- AIM OF THE TASK: Go through the lines below. Copy those with "contribution".

[Records from a dataset]
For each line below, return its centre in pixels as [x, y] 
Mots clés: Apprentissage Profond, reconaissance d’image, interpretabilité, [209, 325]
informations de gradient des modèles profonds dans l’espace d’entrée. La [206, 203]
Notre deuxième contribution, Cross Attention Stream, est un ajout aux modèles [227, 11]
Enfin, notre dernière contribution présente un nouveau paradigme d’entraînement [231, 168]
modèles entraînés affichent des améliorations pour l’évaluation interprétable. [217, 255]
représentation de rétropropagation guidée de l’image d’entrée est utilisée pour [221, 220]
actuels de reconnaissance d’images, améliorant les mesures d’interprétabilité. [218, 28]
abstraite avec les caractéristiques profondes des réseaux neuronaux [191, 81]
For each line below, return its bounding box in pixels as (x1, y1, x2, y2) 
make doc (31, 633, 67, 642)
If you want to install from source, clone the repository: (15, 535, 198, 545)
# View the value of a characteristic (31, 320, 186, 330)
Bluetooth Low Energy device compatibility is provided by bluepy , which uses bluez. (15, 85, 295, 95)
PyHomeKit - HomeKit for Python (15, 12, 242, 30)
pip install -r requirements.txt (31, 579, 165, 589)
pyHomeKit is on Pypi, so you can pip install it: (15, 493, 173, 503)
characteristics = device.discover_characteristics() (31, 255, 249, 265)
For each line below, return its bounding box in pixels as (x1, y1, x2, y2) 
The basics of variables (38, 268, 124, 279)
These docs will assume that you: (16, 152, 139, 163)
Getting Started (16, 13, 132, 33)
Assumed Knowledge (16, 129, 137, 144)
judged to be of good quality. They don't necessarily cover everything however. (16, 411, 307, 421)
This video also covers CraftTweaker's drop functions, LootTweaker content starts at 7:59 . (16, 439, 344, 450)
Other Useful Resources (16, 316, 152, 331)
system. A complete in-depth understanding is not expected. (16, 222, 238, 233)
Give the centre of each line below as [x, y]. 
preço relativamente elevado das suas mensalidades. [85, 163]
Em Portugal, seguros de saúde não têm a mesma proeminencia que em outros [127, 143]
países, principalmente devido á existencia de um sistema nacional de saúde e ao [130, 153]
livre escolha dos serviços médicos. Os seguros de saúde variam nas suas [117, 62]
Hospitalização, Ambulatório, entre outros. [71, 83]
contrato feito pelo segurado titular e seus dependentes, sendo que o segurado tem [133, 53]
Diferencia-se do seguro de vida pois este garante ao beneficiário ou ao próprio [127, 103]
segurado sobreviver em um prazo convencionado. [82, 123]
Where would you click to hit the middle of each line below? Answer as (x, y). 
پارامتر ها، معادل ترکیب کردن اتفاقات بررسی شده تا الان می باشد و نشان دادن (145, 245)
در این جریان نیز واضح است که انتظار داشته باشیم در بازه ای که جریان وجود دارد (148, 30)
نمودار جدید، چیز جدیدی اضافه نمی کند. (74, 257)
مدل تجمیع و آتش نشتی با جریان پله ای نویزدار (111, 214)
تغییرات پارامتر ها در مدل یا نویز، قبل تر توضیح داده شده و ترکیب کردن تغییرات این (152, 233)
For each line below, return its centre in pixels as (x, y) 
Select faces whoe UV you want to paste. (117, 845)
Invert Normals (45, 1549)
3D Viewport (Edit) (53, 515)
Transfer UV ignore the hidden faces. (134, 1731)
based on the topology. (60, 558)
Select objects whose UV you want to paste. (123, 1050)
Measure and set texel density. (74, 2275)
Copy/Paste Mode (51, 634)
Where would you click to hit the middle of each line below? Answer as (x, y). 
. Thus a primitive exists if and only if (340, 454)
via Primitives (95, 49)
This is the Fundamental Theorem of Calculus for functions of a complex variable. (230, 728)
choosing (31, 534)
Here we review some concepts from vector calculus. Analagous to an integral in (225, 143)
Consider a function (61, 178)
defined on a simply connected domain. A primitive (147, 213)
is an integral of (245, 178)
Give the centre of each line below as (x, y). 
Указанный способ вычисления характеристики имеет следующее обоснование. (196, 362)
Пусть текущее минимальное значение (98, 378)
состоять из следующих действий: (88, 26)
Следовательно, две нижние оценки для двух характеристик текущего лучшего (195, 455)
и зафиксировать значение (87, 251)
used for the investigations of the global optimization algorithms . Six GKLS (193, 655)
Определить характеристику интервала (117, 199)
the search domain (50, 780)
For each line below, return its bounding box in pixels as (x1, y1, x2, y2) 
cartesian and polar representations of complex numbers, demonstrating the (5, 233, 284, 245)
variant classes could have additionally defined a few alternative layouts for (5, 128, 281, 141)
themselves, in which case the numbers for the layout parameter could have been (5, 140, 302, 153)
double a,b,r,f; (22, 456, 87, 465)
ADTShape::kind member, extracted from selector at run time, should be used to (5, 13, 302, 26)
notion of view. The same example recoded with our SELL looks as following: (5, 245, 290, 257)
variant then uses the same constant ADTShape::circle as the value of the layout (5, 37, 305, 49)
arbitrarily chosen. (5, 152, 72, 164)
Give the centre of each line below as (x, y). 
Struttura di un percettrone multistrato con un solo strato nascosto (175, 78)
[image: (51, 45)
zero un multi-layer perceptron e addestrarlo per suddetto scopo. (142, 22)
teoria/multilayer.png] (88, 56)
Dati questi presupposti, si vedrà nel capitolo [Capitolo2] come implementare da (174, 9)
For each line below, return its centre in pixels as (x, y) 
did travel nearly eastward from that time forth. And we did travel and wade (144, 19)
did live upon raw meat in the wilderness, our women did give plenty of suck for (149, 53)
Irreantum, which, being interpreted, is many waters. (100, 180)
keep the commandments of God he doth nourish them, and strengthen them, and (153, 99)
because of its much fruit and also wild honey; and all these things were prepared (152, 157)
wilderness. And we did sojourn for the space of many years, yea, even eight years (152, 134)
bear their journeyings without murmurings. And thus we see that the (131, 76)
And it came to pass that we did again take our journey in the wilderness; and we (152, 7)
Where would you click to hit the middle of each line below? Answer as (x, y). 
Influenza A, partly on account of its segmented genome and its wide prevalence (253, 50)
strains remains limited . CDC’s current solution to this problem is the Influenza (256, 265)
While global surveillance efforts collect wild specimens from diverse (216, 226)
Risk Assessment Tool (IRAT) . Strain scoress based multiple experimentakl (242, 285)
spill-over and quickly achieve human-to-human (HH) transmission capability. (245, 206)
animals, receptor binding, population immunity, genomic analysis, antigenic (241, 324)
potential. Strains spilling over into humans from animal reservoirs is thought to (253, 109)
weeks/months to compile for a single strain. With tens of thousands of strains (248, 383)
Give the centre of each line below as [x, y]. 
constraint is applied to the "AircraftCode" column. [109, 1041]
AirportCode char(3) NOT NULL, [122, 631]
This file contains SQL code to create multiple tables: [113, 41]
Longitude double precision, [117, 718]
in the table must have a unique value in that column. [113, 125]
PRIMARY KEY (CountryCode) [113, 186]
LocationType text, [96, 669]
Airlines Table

- SOLVED PROBLEM:
Notre deuxième contribution, Cross Attention Stream, est un ajout aux modèles [227, 11]
Enfin, notre dernière contribution présente un nouveau paradigme d’entraînement [231, 168]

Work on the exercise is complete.